Texas A&M’s Turbo Lab: Student-First Research with Industry-Wide Goals

Around 1971, at the urging of Charlie Jackson, a notable oil and gas engineer in Houston, Prof. Meherwan Boyce of the Department of Mechanical Engineering at Texas A&M established the Gas Turbine Laboratories, now known as the Turbomachinery Lab.

Around the same time, a group of Texas A&M (TAMU) engineering graduates organized the first Turbomachinery Symposium as a concerted effort to assist Gulf Coast downstream operators with equipment challenges.

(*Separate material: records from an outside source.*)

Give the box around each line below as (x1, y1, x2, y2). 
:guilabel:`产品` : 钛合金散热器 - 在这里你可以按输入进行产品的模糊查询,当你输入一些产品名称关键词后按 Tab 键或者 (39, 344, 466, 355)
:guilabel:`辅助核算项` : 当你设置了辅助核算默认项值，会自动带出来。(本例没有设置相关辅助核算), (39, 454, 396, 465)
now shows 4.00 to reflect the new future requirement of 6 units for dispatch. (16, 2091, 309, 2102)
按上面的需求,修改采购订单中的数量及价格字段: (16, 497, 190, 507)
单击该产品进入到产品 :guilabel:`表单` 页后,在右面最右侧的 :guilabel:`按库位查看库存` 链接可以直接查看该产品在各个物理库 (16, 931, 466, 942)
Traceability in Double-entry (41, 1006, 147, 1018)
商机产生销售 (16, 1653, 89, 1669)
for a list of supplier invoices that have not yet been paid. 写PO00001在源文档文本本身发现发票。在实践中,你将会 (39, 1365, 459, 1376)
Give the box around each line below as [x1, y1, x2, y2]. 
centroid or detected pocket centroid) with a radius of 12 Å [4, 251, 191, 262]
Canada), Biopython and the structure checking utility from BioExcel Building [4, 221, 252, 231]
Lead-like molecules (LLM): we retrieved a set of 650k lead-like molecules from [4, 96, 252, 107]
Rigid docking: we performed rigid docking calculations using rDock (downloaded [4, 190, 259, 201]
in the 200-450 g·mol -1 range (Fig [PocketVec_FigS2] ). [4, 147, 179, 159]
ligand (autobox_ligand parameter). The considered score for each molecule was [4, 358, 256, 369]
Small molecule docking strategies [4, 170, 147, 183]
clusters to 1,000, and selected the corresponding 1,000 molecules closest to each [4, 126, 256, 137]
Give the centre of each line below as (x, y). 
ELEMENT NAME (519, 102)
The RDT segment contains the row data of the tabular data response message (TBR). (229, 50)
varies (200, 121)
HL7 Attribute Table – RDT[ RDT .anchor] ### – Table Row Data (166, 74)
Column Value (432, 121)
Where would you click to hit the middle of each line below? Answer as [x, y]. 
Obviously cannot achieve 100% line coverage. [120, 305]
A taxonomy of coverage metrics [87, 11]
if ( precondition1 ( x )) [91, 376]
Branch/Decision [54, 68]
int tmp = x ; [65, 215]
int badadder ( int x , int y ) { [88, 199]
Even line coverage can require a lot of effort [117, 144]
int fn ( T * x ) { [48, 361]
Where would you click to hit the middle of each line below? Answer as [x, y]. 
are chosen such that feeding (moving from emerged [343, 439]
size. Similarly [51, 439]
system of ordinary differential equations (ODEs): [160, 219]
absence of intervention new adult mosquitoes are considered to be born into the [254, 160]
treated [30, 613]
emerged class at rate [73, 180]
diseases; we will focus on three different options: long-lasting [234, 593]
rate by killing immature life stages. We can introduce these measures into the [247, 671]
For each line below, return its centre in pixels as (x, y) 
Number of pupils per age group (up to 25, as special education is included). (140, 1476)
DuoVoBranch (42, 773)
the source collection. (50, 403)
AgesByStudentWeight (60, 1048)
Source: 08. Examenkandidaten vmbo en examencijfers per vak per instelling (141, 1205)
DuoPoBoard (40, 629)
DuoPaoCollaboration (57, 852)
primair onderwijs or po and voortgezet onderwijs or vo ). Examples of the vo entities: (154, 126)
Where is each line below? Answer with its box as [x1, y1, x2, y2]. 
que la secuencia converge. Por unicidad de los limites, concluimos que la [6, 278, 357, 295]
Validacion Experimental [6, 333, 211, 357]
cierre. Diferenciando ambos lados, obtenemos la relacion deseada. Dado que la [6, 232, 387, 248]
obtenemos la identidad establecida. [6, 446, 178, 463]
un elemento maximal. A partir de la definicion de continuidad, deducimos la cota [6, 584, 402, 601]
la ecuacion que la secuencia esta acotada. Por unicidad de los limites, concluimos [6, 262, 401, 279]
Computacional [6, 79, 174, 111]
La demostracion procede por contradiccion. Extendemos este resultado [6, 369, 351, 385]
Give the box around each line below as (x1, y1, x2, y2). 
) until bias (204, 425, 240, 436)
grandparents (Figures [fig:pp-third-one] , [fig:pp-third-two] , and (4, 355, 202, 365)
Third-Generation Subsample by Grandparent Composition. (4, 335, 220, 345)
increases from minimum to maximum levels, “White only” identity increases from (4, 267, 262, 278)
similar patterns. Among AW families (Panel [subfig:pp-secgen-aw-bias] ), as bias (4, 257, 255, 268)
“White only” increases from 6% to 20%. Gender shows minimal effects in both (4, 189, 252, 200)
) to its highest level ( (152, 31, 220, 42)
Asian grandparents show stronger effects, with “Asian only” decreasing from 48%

Today, the Turbo Lab is a 37,000-square-foot facility equipped with 12 vibration-damped test cells and numerous air compressors to drive test rigs. Despite the lab’s leading sophistication, the experienced faculty largely place operations in the hands of the future: TAMU students.

Turbomachinery International toured the Turbo Lab in February with Greg Gammon, Director of Global and Corporate Partnerships, and Dr. Adolfo Delgado, Associate Professor, leading the charge. The duo offered an in-depth history of TAMU itself, the Turbomachinery & Pump Symposium (TPS), and the Turbo Lab’s efforts to advance research for rotating machinery

Main high-bay testing facility.

THE TOUR

Despite the Turbo Lab’s sprawling nature, some of it was inaccessible due to construction for an upcoming facility: the Propulsion Energetics Research Laboratory (PERL), designed with open and closed configurations for propulsion and gas turbine applications, as well as dynamic events such as detonations and explosions. Still, Dr. Delgado guided the tour through the main high-bay location and offered insight on its layout, purpose, and how it’s used in the modern day.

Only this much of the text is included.